**Input data:**

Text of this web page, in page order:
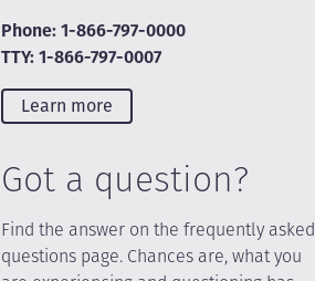
Phone: 1-866-797-0000
TTY: 1-866-797-0007
Learn more
Got a question?
Find the answer on the frequently asked
questions page. Chances are, what you
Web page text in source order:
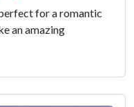
for a romantic
an amazing
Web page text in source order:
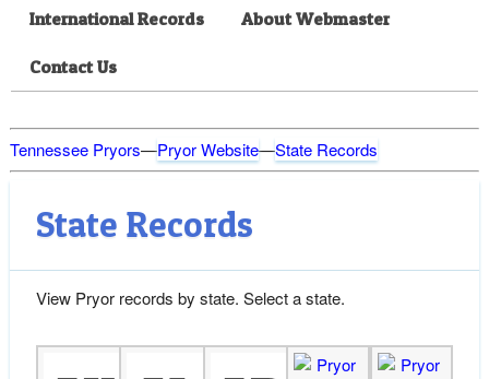
International Records About Webmaster
Contact Us
Tennessee Pryors—Pryor Website—State Records
State Records
View Pryor records by state. Select a state.
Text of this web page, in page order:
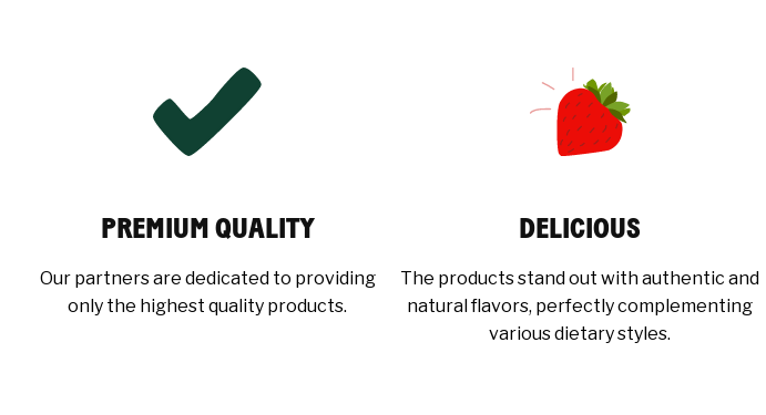
PREMIUM QUALITY
Our partners are dedicated to providing
only the highest quality products.
DELICIOUS
The products stand out with authentic and
natural flavors, perfectly complementing
various dietary styles.
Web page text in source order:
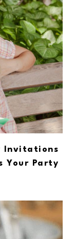
Invitations
Your Party
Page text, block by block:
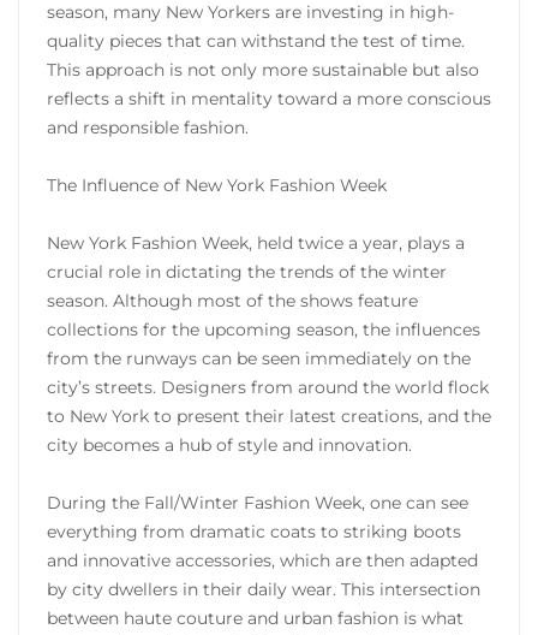
season, many New Yorkers are investing in high-
quality pieces that can withstand the test of time.
This approach is not only more sustainable but also
reflects a shift in mentality toward a more conscious
and responsible fashion.
The Influence of New York Fashion Week
New York Fashion Week, held twice a year, plays a
crucial role in dictating the trends of the winter
season. Although most of the shows feature
collections for the upcoming season, the influences
from the runways can be seen immediately on the
city’s streets. Designers from around the world flock
to New York to present their latest creations, and the
city becomes a hub of style and innovation.
During the Fall/Winter Fashion Week, one can see
everything from dramatic coats to striking boots
and innovative accessories, which are then adapted
by city dwellers in their daily wear. This intersection
between haute couture and urban fashion is what
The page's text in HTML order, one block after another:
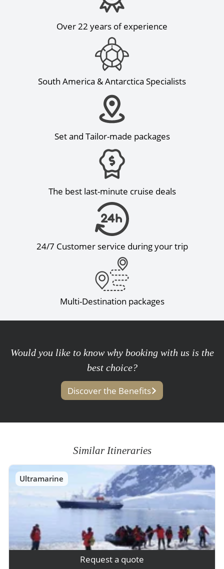
Over 22 years of experience
South America & Antarctica Specialists
Set and Tailor-made packages
The best last-minute cruise deals
24/7 Customer service during your trip
Multi-Destination packages
Would you like to know why booking with us is the
best choice?
Discover the Benefits
Similar Itineraries
Ultramarine
Request a quote
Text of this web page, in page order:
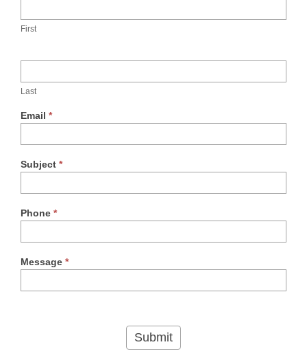
Us
First
Last
Email *
Subject *
Phone *
Message *
Submit
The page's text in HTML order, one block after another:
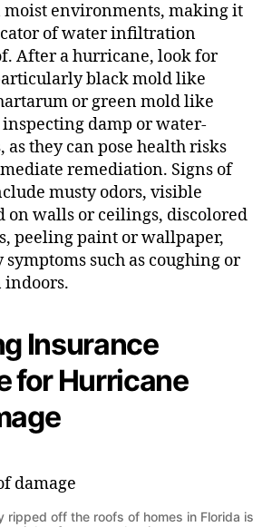
environments, making it
of water infiltration
After a hurricane, look for
black mold like
or green mold like
damp or water-
as they can pose health risks
remediation. Signs of
musty odors, visible
on walls or ceilings, discolored
peeling paint or wallpaper,
such as coughing or
indoors.
Insurance
for Hurricane
ripped off the roofs of homes in Florida is
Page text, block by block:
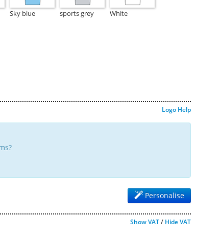
Sky blue sports grey White
Logo Help
Personalise
Show VAT/ Hide VAT
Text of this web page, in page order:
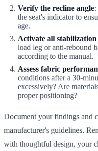
Verify the recline angle:
the seat's indicator to
age.
Activate all stabilization
load leg or anti-rebound
according to the manual.
Assess fabric
conditions after a 30-
excessively? Are
proper positioning?
Document your findings and
manufacturer's guidelines.
with thoughtful design, your
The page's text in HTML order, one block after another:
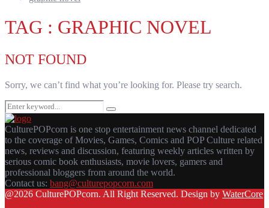
TAG : GRAPHIC NOVEL
NOT FOUND
Sorry, we can’t find what you’re looking for. Please try search.
Search
for:
Search
CulturePOPcorn is one stop entertainment news channel dedicated
to the coverage of Movies, Games, Comics and POP Culture related
news, reviews and discussion, featuring weekly articles written by
serious comic book enthusiasts, movie lovers, gamers and
professional bloggers from around the world.
Contact us: bang@culturepopcorn.com
Facebook
Twitter
Instagram
Email
@2026 CulturePOPcorn. All Right Reserved. Design by WaterCore
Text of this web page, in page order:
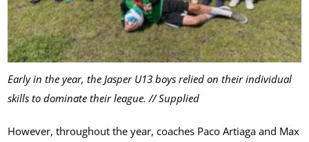
Early in the year, the Jasper U13 boys relied on their individual
skills to dominate their league. // Supplied
However, throughout the year, coaches Paco Artiaga and Max
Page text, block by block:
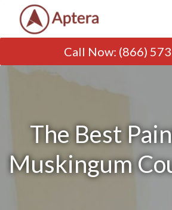
Call Now: (866)
The Best
Muskingum
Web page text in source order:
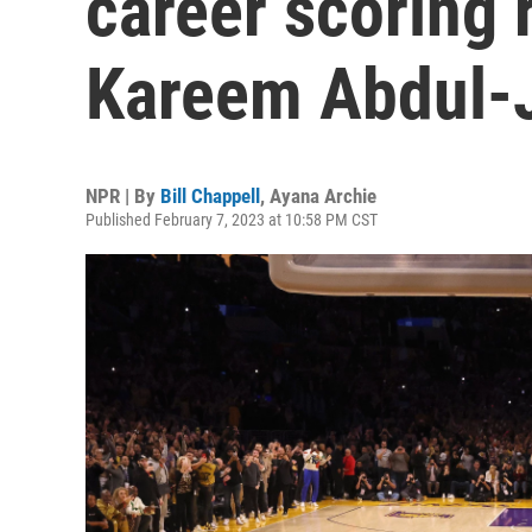
Kareem
NPR | By Bill Chappell , Ayana Archie
Published February 7, 2023 at 10:58 PM CST
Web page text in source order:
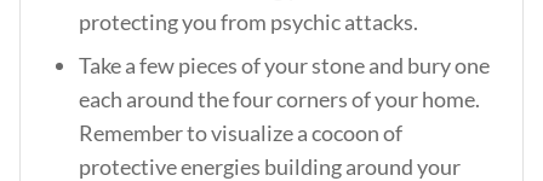
protecting you from psychic attacks.
Take a few pieces of your stone and bury one
each around the four corners of your home.
Remember to visualize a cocoon of
protective energies building around your
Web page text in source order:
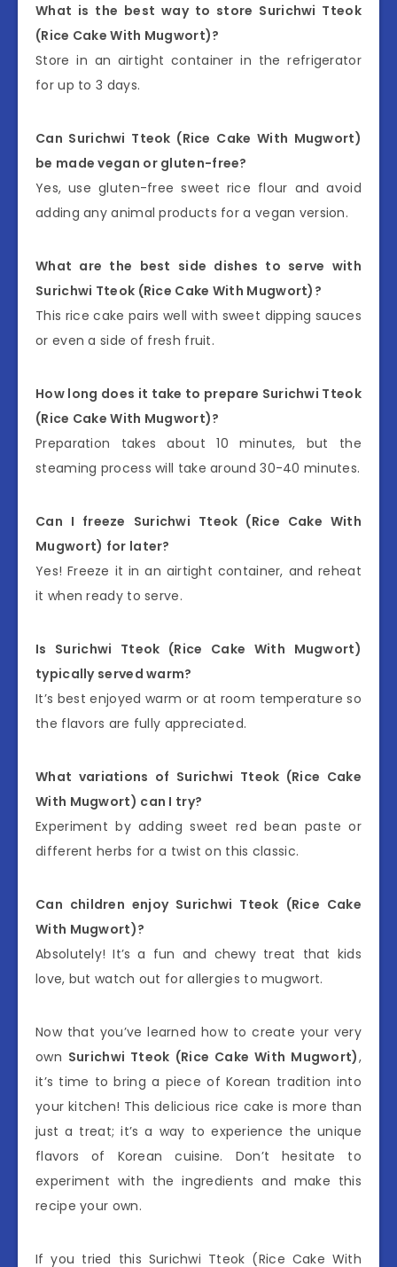
What is the best way to store Surichwi Tteok
(Rice Cake With Mugwort)?
Store in an airtight container in the refrigerator
for up to 3 days.
Can Surichwi Tteok (Rice Cake With Mugwort)
be made vegan or gluten-free?
Yes, use gluten-free sweet rice flour and avoid
adding any animal products for a vegan version.
What are the best side dishes to serve with
Surichwi Tteok (Rice Cake With Mugwort)?
This rice cake pairs well with sweet dipping sauces
or even a side of fresh fruit.
How long does it take to prepare Surichwi Tteok
(Rice Cake With Mugwort)?
Preparation takes about 10 minutes, but the
steaming process will take around 30-40 minutes.
Can I freeze Surichwi Tteok (Rice Cake With
Mugwort) for later?
Yes! Freeze it in an airtight container, and reheat
it when ready to serve.
Is Surichwi Tteok (Rice Cake With Mugwort)
typically served warm?
It’s best enjoyed warm or at room temperature so
the flavors are fully appreciated.
What variations of Surichwi Tteok (Rice Cake
With Mugwort) can I try?
Experiment by adding sweet red bean paste or
different herbs for a twist on this classic.
Can children enjoy Surichwi Tteok (Rice Cake
With Mugwort)?
Absolutely! It’s a fun and chewy treat that kids
love, but watch out for allergies to mugwort.
Now that you’ve learned how to create your very
own Surichwi Tteok (Rice Cake With Mugwort),
it’s time to bring a piece of Korean tradition into
your kitchen! This delicious rice cake is more than
just a treat; it’s a way to experience the unique
flavors of Korean cuisine. Don’t hesitate to
experiment with the ingredients and make this
recipe your own.
If you tried this Surichwi Tteok (Rice Cake With
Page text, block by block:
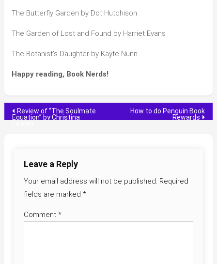
The Butterfly Garden by Dot Hutchison
The Garden of Lost and Found by Harriet Evans
The Botanist’s Daughter by Kayte Nunn
Happy reading, Book Nerds!
Post
Review of “The Soulmate
Equation” by Christina
How to do Penguin Book
Rewards
Leave a Reply
Your email address will not be published. Required
fields are marked *
Comment *
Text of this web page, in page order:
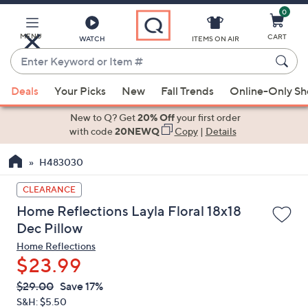
Main
Content
MENU WATCH
Enter
Keyword
or
Item
suggestions
the
up
and
down
arrow
keys
or
swipe
left
ITEMS ON AIR
0
CART
Deals Your Picks New Fall Trends Online-Only
New to Q? Get20% Offyour first order
with code20NEWQ Copy| Details
H483030
CLEARANCE
Home Reflections Layla Floral 18x18
Dec Pillow
Home Reflections
$23.99
QVC
PRICE:
Deleted
$29.00 Save 17%
S&H: $5.50
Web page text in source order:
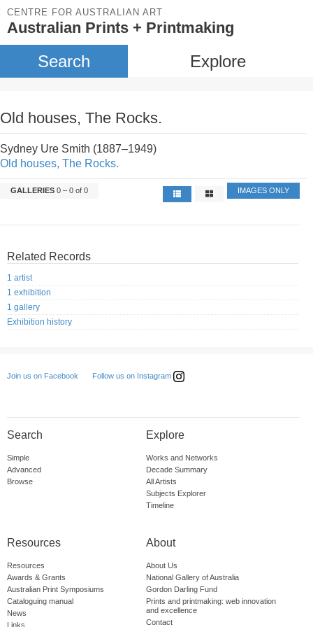
CENTRE FOR AUSTRALIAN ART
Australian Prints + Printmaking
Search Explore
Old houses, The Rocks.
Sydney Ure Smith (1887–1949)
Old houses, The Rocks.
GALLERIES 0 – 0 of 0 IMAGES ONLY
Related Records
1 artist
1 exhibition
1 gallery
Exhibition history
Join us on Facebook Follow us on Instagram
Search
Simple
Advanced
Browse
Explore
Works and Networks
Decade Summary
All Artists
Subjects Explorer
Timeline
Resources
Resources
Awards & Grants
Australian Print Symposiums
Cataloguing manual
News
Links
About
About Us
National Gallery of Australia
Gordon Darling Fund
Prints and printmaking: web innovation
and excellence
Contact
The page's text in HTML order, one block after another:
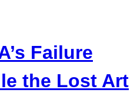
Failure
the Lost Art
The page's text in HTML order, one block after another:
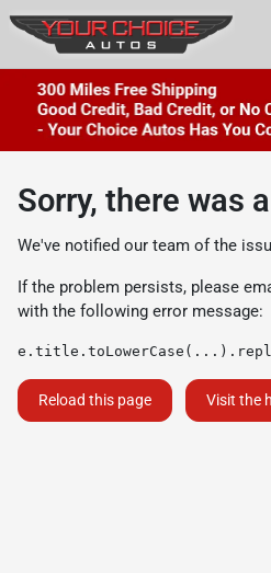
Sorry, there was
We've notified our team of the
If the problem persists, please
with the following error message:
Reload this page Visit the
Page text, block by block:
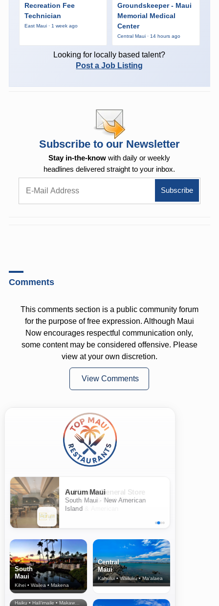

**Description of the task:** Transcribe exactly the line that contains "We've notified our team of the" and each line after it through the end of the listing. Leave out the pictures.

**Answer to this exercise:**
We've notified our team of the
If the problem persists, please
with the following error message:
Reload this page Visit the
Page text, block by block:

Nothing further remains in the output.